KOOL-AID IN THE DESERT

27 04 2009

Not too long ago a friend said I had “drunk the kool-aid” by voting for Barack Obama for president. “No way”, I said, “He’s the candidate of The Little Man!”

That’s what my father used to call Democratic politicians. He had been a young man during the Depression, and he had plenty of direct reason to know how much The Little Man needs help under capitalism.

The reason for that need is obvious: Capitalism works by Capital paying for and organizing the work of Labor. The two social classes are symbiotic. But there are very few people around who are wealthy enough to be important capitalists, and there are many millions of laborers. It’s easy for the few capitalists to reach and enforce a consensus among themselves about wages, working conditions, etc., and extremely hard for the millions of working people to do so.

So capitalists have a terrific bargaining advantage when they go looking for labor. They set the terms of employment essentially single-handedly. If you don’t like the pay they’re offering, there’s always another person around the corner who will. And if you turn down x job at pay $y, chances are you won’t find it paying more anywhere else.

In the 1930s unions, aided by a Democratic federal government, balanced the power levels a bit more equally, but that has long gone by the wayside.
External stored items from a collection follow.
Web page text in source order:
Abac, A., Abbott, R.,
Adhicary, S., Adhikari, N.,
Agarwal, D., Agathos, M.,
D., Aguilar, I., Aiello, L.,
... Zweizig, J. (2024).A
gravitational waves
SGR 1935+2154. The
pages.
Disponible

Republicans have been elected and re-elected, and have indeed gotten “the government off our backs”. So for decades people who are not wealthy have been losing assets and income. The increasing ability of business over the last decade to export jobs to the cheapest possible foreign labor markets has greatly exacerbated this problem.

Against that background I, a lifelong worker, can be excused for hoping that a Democratic president would redress the imbalance. What I forgot was MONEY. With American labor unions moribund, there’s now nowhere for Democratic politicians to get all the money it takes to run for office except from wealthy people — and that is what the Democratic Party has been doing for the last twenty years.
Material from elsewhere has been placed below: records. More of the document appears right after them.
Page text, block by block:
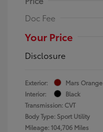
Doc Fee
Your Price
Disclosure
Exterior:
Mars Orange
Interior:
Black
Transmission: CVT
Body Type: Sport Utility
Mileage: 104,706 Miles
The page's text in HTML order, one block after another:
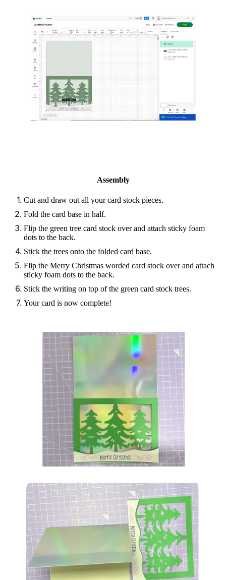
Assembly
Cut and draw out all your card stock pieces.
Fold the card base in half.
Flip the green tree card stock over and attach sticky foam
dots to the back.
Stick the trees onto the folded card base.
Flip the Merry Christmas worded card stock over and attach
sticky foam dots to the back.
Stick the writing on top of the green card stock trees.
Your card is now complete!

The Little Man, in short, can no longer finance a whole campaign, so now we have government by and for the rich. Sure, Democrats when in power improve things a bit for workers on the margins, but they always know which side their bread is buttered on. This is gradually being made obvious to me by such sources as this:

http://www.nytimes.com/2009/04/27/business/27geithner.html?pagewanted=1&em

and this:

http://miami.indymedia.org/news/2008/05/11008.php

and finally this:

http://www.nytimes.com/2009/04/28/opinion/28herbert.html?_r=1

I thought I’d found the edge of the desert. In fact all I’d found was an Obama oasis.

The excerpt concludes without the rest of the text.